Your task - The records are to be copied in their entirety, exactly as given.

─── Input data ───

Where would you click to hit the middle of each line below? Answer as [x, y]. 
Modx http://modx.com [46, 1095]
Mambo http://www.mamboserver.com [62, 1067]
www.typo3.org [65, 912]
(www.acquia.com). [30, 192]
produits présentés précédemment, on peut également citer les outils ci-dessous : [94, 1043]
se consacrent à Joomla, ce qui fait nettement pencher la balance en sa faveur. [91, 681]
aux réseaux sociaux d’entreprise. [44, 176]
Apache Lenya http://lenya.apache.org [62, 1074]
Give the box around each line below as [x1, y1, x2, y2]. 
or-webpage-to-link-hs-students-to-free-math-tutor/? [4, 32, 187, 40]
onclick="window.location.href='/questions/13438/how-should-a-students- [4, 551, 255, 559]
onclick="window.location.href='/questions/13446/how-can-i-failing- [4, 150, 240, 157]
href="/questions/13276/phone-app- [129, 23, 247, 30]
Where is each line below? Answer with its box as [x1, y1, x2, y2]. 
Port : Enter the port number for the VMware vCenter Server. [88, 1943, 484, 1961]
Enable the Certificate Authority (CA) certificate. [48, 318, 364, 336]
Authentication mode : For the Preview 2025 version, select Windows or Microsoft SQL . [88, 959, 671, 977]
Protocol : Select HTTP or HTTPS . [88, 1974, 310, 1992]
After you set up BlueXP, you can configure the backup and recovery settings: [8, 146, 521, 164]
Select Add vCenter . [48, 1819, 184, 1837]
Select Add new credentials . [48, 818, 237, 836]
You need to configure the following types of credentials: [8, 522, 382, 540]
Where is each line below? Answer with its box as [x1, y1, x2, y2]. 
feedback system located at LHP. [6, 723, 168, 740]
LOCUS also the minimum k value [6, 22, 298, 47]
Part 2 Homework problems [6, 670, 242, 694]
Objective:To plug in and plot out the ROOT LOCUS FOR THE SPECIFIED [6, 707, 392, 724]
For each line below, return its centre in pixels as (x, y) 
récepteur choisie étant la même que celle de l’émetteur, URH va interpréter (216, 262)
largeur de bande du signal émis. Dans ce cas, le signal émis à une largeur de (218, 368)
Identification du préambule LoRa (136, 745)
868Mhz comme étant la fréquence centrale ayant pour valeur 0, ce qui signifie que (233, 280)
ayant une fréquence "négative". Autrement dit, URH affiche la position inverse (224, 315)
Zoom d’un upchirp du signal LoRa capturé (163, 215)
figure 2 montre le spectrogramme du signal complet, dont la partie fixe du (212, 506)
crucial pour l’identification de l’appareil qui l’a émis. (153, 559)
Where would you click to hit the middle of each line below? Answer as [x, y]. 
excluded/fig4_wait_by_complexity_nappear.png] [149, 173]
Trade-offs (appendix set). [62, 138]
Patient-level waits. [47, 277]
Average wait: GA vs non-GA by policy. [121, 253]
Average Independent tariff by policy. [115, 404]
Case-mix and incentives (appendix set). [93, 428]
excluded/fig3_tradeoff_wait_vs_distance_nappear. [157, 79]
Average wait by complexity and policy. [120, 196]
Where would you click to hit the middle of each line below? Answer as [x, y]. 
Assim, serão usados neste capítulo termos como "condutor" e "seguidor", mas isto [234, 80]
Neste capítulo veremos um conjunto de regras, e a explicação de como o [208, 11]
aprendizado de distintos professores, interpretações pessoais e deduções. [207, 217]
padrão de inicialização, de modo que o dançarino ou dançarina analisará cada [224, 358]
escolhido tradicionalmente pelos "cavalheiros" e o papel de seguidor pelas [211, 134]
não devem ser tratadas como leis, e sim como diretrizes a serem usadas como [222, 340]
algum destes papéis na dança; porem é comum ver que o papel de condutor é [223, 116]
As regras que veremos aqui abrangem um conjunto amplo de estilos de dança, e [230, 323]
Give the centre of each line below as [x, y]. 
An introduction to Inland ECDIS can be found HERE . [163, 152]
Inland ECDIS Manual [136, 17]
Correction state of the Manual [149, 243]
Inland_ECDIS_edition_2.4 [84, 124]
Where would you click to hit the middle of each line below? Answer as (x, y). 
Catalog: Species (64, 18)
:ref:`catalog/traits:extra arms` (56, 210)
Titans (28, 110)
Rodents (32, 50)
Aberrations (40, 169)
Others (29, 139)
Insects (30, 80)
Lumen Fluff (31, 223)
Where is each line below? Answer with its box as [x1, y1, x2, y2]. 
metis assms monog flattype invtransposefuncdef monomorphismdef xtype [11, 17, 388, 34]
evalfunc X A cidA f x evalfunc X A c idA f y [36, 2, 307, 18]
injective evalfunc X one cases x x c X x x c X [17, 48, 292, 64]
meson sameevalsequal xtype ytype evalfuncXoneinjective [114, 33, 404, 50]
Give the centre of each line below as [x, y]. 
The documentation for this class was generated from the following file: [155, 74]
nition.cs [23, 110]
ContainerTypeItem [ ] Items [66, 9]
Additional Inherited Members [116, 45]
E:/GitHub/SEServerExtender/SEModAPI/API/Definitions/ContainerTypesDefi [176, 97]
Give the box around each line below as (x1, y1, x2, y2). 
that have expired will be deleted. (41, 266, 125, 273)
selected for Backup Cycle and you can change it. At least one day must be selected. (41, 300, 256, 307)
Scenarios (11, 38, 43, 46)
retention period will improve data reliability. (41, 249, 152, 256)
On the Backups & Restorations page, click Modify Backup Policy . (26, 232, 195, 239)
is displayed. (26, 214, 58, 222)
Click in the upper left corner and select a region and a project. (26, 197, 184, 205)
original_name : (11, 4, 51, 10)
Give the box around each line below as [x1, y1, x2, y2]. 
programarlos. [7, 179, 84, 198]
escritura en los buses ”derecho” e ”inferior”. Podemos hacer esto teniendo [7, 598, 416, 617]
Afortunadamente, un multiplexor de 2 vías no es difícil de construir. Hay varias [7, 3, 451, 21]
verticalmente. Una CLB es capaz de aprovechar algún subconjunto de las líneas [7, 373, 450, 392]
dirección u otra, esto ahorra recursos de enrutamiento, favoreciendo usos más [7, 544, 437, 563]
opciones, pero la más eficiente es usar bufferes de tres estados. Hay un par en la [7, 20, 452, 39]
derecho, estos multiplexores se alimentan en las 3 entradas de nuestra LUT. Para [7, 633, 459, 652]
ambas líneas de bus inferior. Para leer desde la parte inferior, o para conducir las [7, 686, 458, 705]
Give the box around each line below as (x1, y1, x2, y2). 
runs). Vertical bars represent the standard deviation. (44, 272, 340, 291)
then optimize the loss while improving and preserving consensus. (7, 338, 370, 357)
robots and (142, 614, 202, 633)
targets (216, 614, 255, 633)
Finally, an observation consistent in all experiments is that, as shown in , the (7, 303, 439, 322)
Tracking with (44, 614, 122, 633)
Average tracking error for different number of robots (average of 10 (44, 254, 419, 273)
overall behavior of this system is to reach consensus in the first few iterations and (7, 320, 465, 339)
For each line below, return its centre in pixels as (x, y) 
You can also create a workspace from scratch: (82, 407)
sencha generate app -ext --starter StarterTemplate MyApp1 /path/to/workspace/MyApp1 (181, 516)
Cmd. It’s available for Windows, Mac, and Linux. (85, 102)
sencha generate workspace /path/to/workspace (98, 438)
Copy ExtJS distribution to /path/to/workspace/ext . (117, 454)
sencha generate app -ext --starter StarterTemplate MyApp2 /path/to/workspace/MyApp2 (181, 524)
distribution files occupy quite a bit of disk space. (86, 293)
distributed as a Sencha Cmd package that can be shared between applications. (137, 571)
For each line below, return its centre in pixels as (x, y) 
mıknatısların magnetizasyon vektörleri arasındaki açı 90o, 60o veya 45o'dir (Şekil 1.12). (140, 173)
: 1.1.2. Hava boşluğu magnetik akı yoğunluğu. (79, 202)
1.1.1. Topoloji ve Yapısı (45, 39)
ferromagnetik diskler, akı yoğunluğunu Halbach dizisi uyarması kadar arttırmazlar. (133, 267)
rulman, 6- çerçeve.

───

Answer space -
Where would you click to hit the middle of each line below? Answer as [x, y]. 
Modx http://modx.com [46, 1095]
Mambo http://www.mamboserver.com [62, 1067]
www.typo3.org [65, 912]
(www.acquia.com). [30, 192]
produits présentés précédemment, on peut également citer les outils ci-dessous : [94, 1043]
se consacrent à Joomla, ce qui fait nettement pencher la balance en sa faveur. [91, 681]
aux réseaux sociaux d’entreprise. [44, 176]
Apache Lenya http://lenya.apache.org [62, 1074]
Give the box around each line below as [x1, y1, x2, y2]. 
or-webpage-to-link-hs-students-to-free-math-tutor/? [4, 32, 187, 40]
onclick="window.location.href='/questions/13438/how-should-a-students- [4, 551, 255, 559]
onclick="window.location.href='/questions/13446/how-can-i-failing- [4, 150, 240, 157]
href="/questions/13276/phone-app- [129, 23, 247, 30]
Where is each line below? Answer with its box as [x1, y1, x2, y2]. 
Port : Enter the port number for the VMware vCenter Server. [88, 1943, 484, 1961]
Enable the Certificate Authority (CA) certificate. [48, 318, 364, 336]
Authentication mode : For the Preview 2025 version, select Windows or Microsoft SQL . [88, 959, 671, 977]
Protocol : Select HTTP or HTTPS . [88, 1974, 310, 1992]
After you set up BlueXP, you can configure the backup and recovery settings: [8, 146, 521, 164]
Select Add vCenter . [48, 1819, 184, 1837]
Select Add new credentials . [48, 818, 237, 836]
You need to configure the following types of credentials: [8, 522, 382, 540]
Where is each line below? Answer with its box as [x1, y1, x2, y2]. 
feedback system located at LHP. [6, 723, 168, 740]
LOCUS also the minimum k value [6, 22, 298, 47]
Part 2 Homework problems [6, 670, 242, 694]
Objective:To plug in and plot out the ROOT LOCUS FOR THE SPECIFIED [6, 707, 392, 724]
For each line below, return its centre in pixels as (x, y) 
récepteur choisie étant la même que celle de l’émetteur, URH va interpréter (216, 262)
largeur de bande du signal émis. Dans ce cas, le signal émis à une largeur de (218, 368)
Identification du préambule LoRa (136, 745)
868Mhz comme étant la fréquence centrale ayant pour valeur 0, ce qui signifie que (233, 280)
ayant une fréquence "négative". Autrement dit, URH affiche la position inverse (224, 315)
Zoom d’un upchirp du signal LoRa capturé (163, 215)
figure 2 montre le spectrogramme du signal complet, dont la partie fixe du (212, 506)
crucial pour l’identification de l’appareil qui l’a émis. (153, 559)
Where would you click to hit the middle of each line below? Answer as [x, y]. 
excluded/fig4_wait_by_complexity_nappear.png] [149, 173]
Trade-offs (appendix set). [62, 138]
Patient-level waits. [47, 277]
Average wait: GA vs non-GA by policy. [121, 253]
Average Independent tariff by policy. [115, 404]
Case-mix and incentives (appendix set). [93, 428]
excluded/fig3_tradeoff_wait_vs_distance_nappear. [157, 79]
Average wait by complexity and policy. [120, 196]
Where would you click to hit the middle of each line below? Answer as [x, y]. 
Assim, serão usados neste capítulo termos como "condutor" e "seguidor", mas isto [234, 80]
Neste capítulo veremos um conjunto de regras, e a explicação de como o [208, 11]
aprendizado de distintos professores, interpretações pessoais e deduções. [207, 217]
padrão de inicialização, de modo que o dançarino ou dançarina analisará cada [224, 358]
escolhido tradicionalmente pelos "cavalheiros" e o papel de seguidor pelas [211, 134]
não devem ser tratadas como leis, e sim como diretrizes a serem usadas como [222, 340]
algum destes papéis na dança; porem é comum ver que o papel de condutor é [223, 116]
As regras que veremos aqui abrangem um conjunto amplo de estilos de dança, e [230, 323]
Give the centre of each line below as [x, y]. 
An introduction to Inland ECDIS can be found HERE . [163, 152]
Inland ECDIS Manual [136, 17]
Correction state of the Manual [149, 243]
Inland_ECDIS_edition_2.4 [84, 124]
Where would you click to hit the middle of each line below? Answer as (x, y). 
Catalog: Species (64, 18)
:ref:`catalog/traits:extra arms` (56, 210)
Titans (28, 110)
Rodents (32, 50)
Aberrations (40, 169)
Others (29, 139)
Insects (30, 80)
Lumen Fluff (31, 223)
Where is each line below? Answer with its box as [x1, y1, x2, y2]. 
metis assms monog flattype invtransposefuncdef monomorphismdef xtype [11, 17, 388, 34]
evalfunc X A cidA f x evalfunc X A c idA f y [36, 2, 307, 18]
injective evalfunc X one cases x x c X x x c X [17, 48, 292, 64]
meson sameevalsequal xtype ytype evalfuncXoneinjective [114, 33, 404, 50]
Give the centre of each line below as [x, y]. 
The documentation for this class was generated from the following file: [155, 74]
nition.cs [23, 110]
ContainerTypeItem [ ] Items [66, 9]
Additional Inherited Members [116, 45]
E:/GitHub/SEServerExtender/SEModAPI/API/Definitions/ContainerTypesDefi [176, 97]
Give the box around each line below as (x1, y1, x2, y2). 
that have expired will be deleted. (41, 266, 125, 273)
selected for Backup Cycle and you can change it. At least one day must be selected. (41, 300, 256, 307)
Scenarios (11, 38, 43, 46)
retention period will improve data reliability. (41, 249, 152, 256)
On the Backups & Restorations page, click Modify Backup Policy . (26, 232, 195, 239)
is displayed. (26, 214, 58, 222)
Click in the upper left corner and select a region and a project. (26, 197, 184, 205)
original_name : (11, 4, 51, 10)
Give the box around each line below as [x1, y1, x2, y2]. 
programarlos. [7, 179, 84, 198]
escritura en los buses ”derecho” e ”inferior”. Podemos hacer esto teniendo [7, 598, 416, 617]
Afortunadamente, un multiplexor de 2 vías no es difícil de construir. Hay varias [7, 3, 451, 21]
verticalmente. Una CLB es capaz de aprovechar algún subconjunto de las líneas [7, 373, 450, 392]
dirección u otra, esto ahorra recursos de enrutamiento, favoreciendo usos más [7, 544, 437, 563]
opciones, pero la más eficiente es usar bufferes de tres estados. Hay un par en la [7, 20, 452, 39]
derecho, estos multiplexores se alimentan en las 3 entradas de nuestra LUT. Para [7, 633, 459, 652]
ambas líneas de bus inferior. Para leer desde la parte inferior, o para conducir las [7, 686, 458, 705]
Give the box around each line below as (x1, y1, x2, y2). 
runs). Vertical bars represent the standard deviation. (44, 272, 340, 291)
then optimize the loss while improving and preserving consensus. (7, 338, 370, 357)
robots and (142, 614, 202, 633)
targets (216, 614, 255, 633)
Finally, an observation consistent in all experiments is that, as shown in , the (7, 303, 439, 322)
Tracking with (44, 614, 122, 633)
Average tracking error for different number of robots (average of 10 (44, 254, 419, 273)
overall behavior of this system is to reach consensus in the first few iterations and (7, 320, 465, 339)
For each line below, return its centre in pixels as (x, y) 
You can also create a workspace from scratch: (82, 407)
sencha generate app -ext --starter StarterTemplate MyApp1 /path/to/workspace/MyApp1 (181, 516)
Cmd. It’s available for Windows, Mac, and Linux. (85, 102)
sencha generate workspace /path/to/workspace (98, 438)
Copy ExtJS distribution to /path/to/workspace/ext . (117, 454)
sencha generate app -ext --starter StarterTemplate MyApp2 /path/to/workspace/MyApp2 (181, 524)
distribution files occupy quite a bit of disk space. (86, 293)
distributed as a Sencha Cmd package that can be shared between applications. (137, 571)
For each line below, return its centre in pixels as (x, y) 
mıknatısların magnetizasyon vektörleri arasındaki açı 90o, 60o veya 45o'dir (Şekil 1.12). (140, 173)
: 1.1.2. Hava boşluğu magnetik akı yoğunluğu. (79, 202)
1.1.1. Topoloji ve Yapısı (45, 39)
ferromagnetik diskler, akı yoğunluğunu Halbach dizisi uyarması kadar arttırmazlar. (133, 267)
rulman, 6- çerçeve.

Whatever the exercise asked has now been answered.